Two people in hard hats and safety gear hoist a harnessed bag.

Trainees conduct a confined space rescue exercise at 820 Taylor.

Our Safety and Training Support Team recently onboarded the largest intake of new Power Electrician and Mechanical Technician trainees in several years.

A group of 45 trainees recently completed three weeks of orientation at 820 Taylor. The intake is part of a concerted recruitment effort to help meet our operational and customer needs into the future.

“Our recruitment teams have been working hard to maximize recruitment into our trade training programs,” said Lincoln Sagel, manager of Manitoba Hydro’s Safety and Training Support department. “We recognize that there are many vacant trade-based positions throughout the enterprise and it’s exciting that we’re able to recruit and hire trade apprentices into our trade training programs in an effort to fill the vacant trade positions.”

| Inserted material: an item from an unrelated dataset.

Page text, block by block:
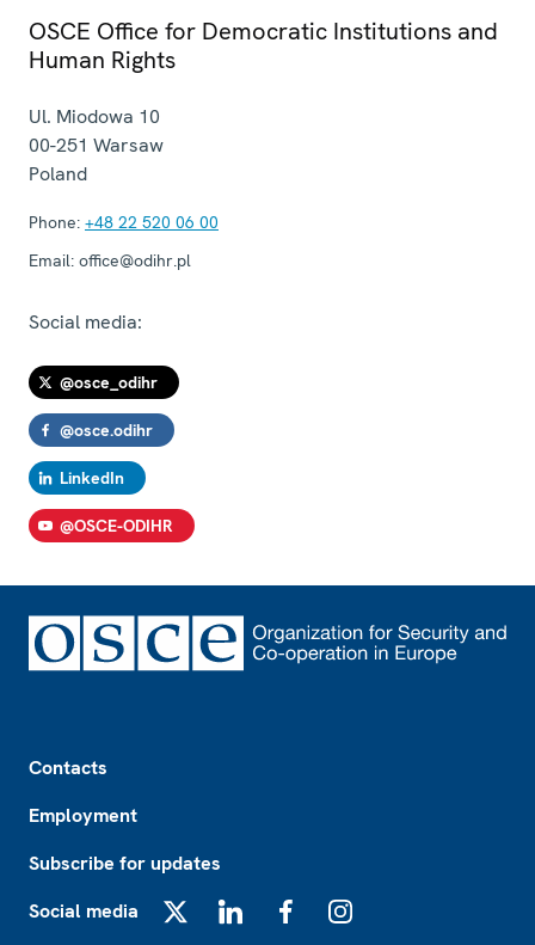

The 45 Power Electrician and Mechanical Technician trainees include Indigenous and women trainees who entered PE and MT pre-placement programs.

“The most rewarding aspect of this job is calling the candidates to let them know we have selected them to be hired,” said Ryan Canada, training coordinator for the PE and MT programs. “Their reactions are priceless. Some cry as they’re so happy, some cheer out loud… every call is different, but they are all very satisfying.”

Most of the trainees are new to Hydro entirely, with a range of electrical/mechanical experience from ten-plus years to some who are relatively new to the field.

“It’s exciting to have apprentices coming through both the Stonewall and Northern Training Centres regularly again,” said Dione Peech, a former Power Electrician who now works in training. “From the training centre perspective, we are trying to accommodate all of the new trainees within their proposed training schedule and give them the best training experience possible.”

A group of people in hard hats stands with a barbed wire fence and high-voltage equipment in the background.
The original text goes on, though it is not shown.